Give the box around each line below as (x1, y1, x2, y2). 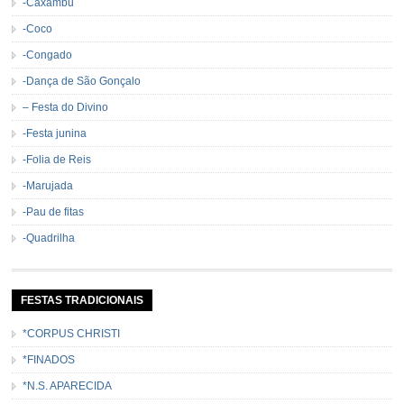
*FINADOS (23, 353, 76, 367)
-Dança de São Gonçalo (23, 75, 142, 88)
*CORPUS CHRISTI (23, 327, 121, 341)
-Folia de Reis (23, 153, 92, 167)
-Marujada (23, 179, 74, 193)
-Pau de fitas (23, 206, 85, 219)
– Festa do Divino (23, 101, 109, 115)
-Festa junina (23, 127, 87, 141)
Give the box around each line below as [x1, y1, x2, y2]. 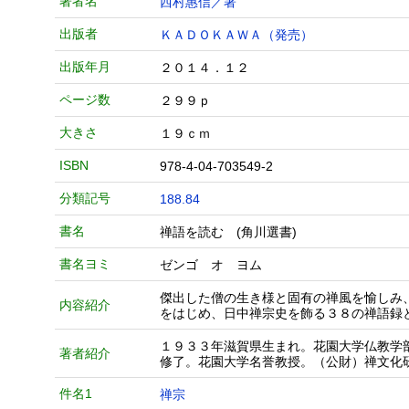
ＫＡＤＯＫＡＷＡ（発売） [160, 27, 313, 42]
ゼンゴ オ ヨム [160, 257, 262, 272]
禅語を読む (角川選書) [160, 225, 297, 239]
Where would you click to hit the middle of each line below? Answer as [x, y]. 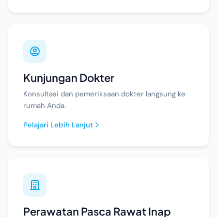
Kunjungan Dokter [69, 77]
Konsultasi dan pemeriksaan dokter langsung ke [104, 94]
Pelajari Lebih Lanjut [58, 125]
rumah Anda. [45, 106]
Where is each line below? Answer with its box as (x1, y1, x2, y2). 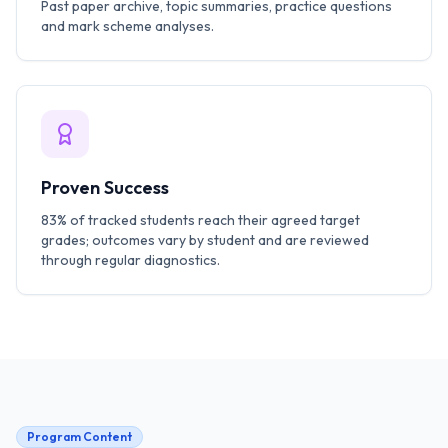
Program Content (27, 429, 132, 444)
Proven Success (41, 176, 169, 199)
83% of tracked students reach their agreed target (41, 211, 360, 229)
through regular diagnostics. (41, 251, 220, 269)
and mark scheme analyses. (41, 17, 214, 35)
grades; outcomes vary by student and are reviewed (41, 231, 369, 249)
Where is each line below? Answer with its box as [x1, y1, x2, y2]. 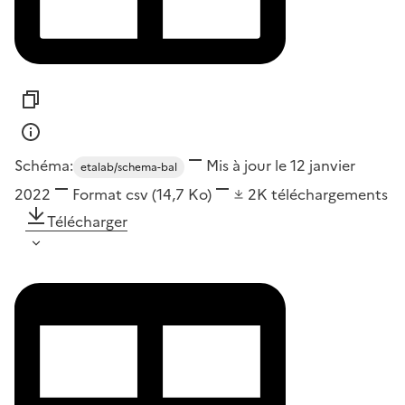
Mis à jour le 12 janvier [206, 155, 355, 177]
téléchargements [271, 184, 388, 206]
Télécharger [47, 211, 127, 233]
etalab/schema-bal [80, 159, 177, 176]
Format [72, 184, 122, 206]
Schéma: [14, 155, 73, 177]
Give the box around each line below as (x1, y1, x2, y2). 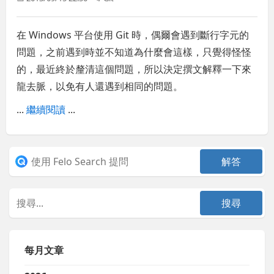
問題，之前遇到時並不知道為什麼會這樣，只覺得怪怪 (17, 45, 252, 59)
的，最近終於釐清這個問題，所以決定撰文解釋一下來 (17, 62, 252, 76)
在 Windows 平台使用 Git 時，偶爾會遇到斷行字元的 (17, 28, 250, 42)
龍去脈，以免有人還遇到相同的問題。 (17, 80, 183, 94)
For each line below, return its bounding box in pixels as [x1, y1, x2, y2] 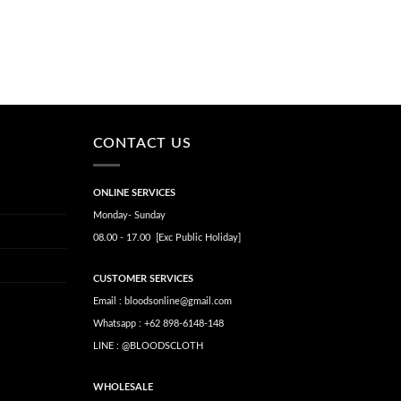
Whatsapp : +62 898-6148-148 [92, 318, 224, 328]
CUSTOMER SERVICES [92, 273, 193, 284]
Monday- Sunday [92, 210, 166, 221]
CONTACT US [92, 135, 192, 150]
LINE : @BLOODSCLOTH [92, 340, 203, 351]
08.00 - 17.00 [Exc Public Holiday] [92, 233, 241, 243]
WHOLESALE [92, 381, 153, 392]
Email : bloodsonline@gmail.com [92, 295, 232, 306]
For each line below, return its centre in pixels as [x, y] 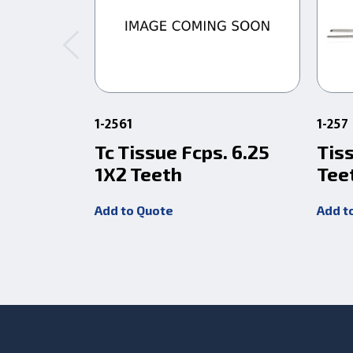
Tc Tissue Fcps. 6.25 [182, 151]
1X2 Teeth [139, 173]
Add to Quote [134, 210]
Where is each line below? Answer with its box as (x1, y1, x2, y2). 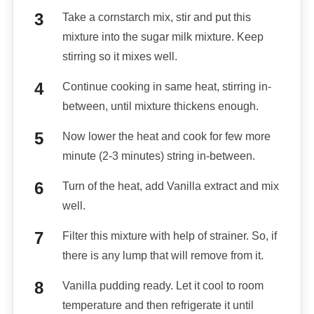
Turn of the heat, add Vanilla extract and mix (62, 180, 279, 193)
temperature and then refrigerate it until (62, 299, 254, 312)
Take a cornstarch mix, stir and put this (62, 11, 251, 24)
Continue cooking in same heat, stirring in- (62, 81, 271, 93)
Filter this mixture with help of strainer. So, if (62, 230, 277, 243)
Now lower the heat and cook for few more (62, 130, 271, 143)
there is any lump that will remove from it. (62, 250, 264, 262)
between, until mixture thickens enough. (62, 100, 259, 113)
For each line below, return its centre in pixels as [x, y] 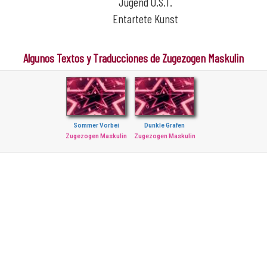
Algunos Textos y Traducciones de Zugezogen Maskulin [133, 58]
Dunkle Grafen [164, 125]
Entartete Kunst [145, 18]
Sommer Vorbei [96, 125]
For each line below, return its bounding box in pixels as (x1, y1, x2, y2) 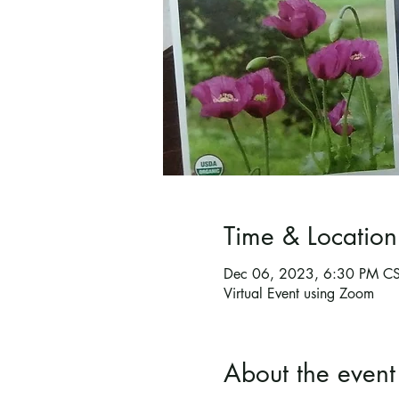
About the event (223, 357, 395, 390)
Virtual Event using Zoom (223, 284, 374, 304)
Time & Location (223, 220, 397, 253)
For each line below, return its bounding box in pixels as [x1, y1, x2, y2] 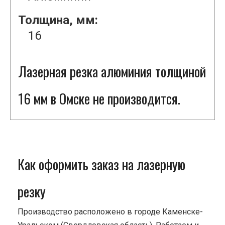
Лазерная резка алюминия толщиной [18, 61, 206, 82]
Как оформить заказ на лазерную [18, 154, 185, 175]
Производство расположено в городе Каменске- [18, 207, 203, 217]
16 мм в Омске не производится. [18, 88, 180, 109]
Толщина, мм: [18, 13, 98, 28]
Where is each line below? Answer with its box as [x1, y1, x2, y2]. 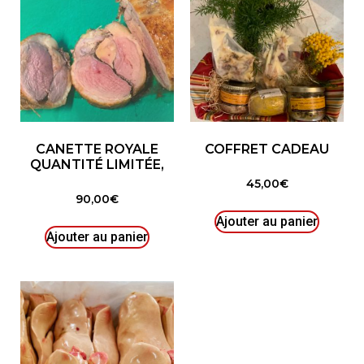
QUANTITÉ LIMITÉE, [30, 156, 164, 172]
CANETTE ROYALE [36, 141, 158, 157]
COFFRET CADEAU [205, 141, 329, 157]
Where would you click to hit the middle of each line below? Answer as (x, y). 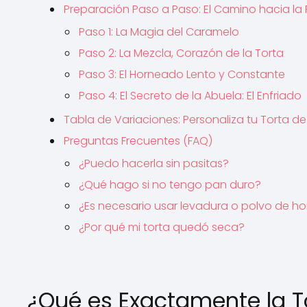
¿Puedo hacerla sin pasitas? (154, 163)
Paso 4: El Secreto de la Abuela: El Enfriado (190, 96)
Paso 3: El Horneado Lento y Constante (182, 74)
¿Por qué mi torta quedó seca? (162, 227)
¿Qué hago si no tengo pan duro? (170, 185)
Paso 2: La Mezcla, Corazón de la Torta (181, 53)
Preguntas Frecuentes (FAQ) (138, 141)
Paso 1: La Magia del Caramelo (159, 32)
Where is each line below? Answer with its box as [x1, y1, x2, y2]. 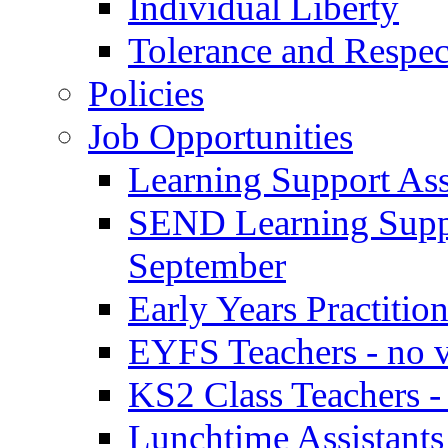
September [128, 244, 286, 286]
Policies [88, 72, 204, 114]
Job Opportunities [88, 115, 353, 157]
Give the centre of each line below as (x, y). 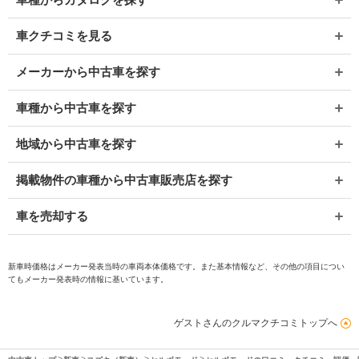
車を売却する (52, 216)
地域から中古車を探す (76, 143)
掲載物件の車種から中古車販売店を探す (124, 179)
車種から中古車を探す (76, 107)
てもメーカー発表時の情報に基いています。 (88, 279)
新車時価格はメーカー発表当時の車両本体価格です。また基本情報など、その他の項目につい (176, 266)
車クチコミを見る (64, 35)
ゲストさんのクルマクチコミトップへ (256, 323)
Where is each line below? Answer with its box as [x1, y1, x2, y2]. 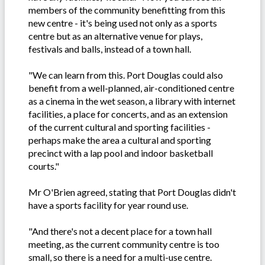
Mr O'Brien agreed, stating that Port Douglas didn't [28, 186, 236, 198]
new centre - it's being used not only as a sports [28, 17, 217, 29]
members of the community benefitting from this [28, 4, 225, 16]
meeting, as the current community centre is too [28, 238, 219, 250]
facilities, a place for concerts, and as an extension [28, 108, 228, 120]
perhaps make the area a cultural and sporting [28, 134, 211, 146]
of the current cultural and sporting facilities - [28, 121, 211, 133]
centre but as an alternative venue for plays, [28, 30, 202, 42]
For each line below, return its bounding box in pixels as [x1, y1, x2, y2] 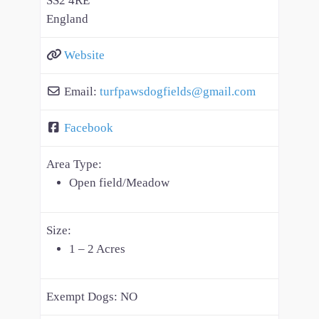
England [46, 11, 88, 26]
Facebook [64, 120, 113, 135]
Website [64, 48, 105, 62]
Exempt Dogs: [46, 289, 120, 303]
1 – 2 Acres [69, 241, 125, 256]
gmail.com [203, 84, 256, 98]
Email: [64, 84, 100, 98]
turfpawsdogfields [100, 84, 192, 98]
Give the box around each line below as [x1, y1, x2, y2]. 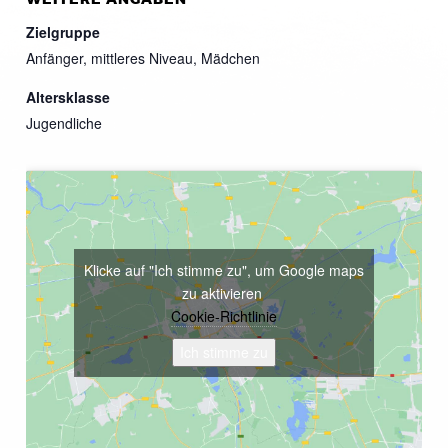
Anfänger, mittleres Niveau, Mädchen [26, 47, 260, 68]
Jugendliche [26, 112, 102, 133]
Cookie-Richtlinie [171, 306, 277, 327]
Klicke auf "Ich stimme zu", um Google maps [84, 260, 364, 281]
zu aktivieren [182, 283, 266, 304]
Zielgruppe [26, 21, 100, 42]
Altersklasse [26, 86, 110, 107]
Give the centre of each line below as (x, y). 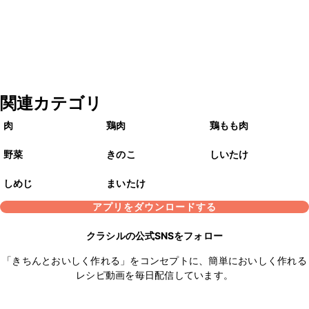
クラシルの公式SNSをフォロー (154, 236)
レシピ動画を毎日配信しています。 (154, 275)
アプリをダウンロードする (154, 207)
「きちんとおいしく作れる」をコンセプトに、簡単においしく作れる (154, 261)
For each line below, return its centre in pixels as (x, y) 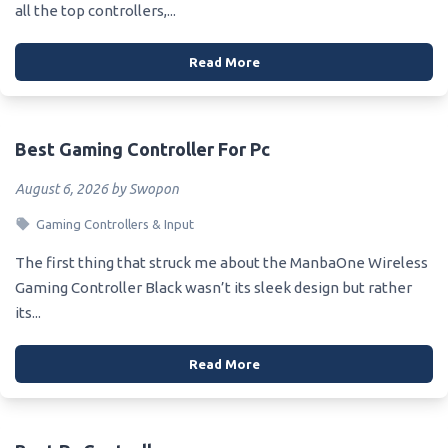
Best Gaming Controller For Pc (142, 148)
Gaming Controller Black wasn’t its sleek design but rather (213, 287)
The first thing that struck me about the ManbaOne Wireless (221, 262)
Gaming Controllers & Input (115, 223)
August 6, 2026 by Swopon (97, 188)
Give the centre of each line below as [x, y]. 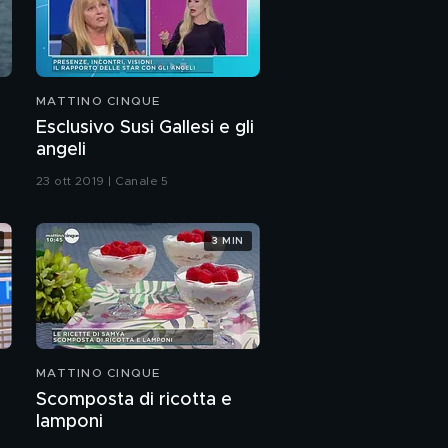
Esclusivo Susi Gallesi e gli [145, 128]
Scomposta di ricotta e [134, 400]
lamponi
▬▬▬
**REQUIRED ACTION**.
Check every line of the entries above for the word "sporting" and report how many lines contain it, giving the number only.

**TASK OUTPUT**.
2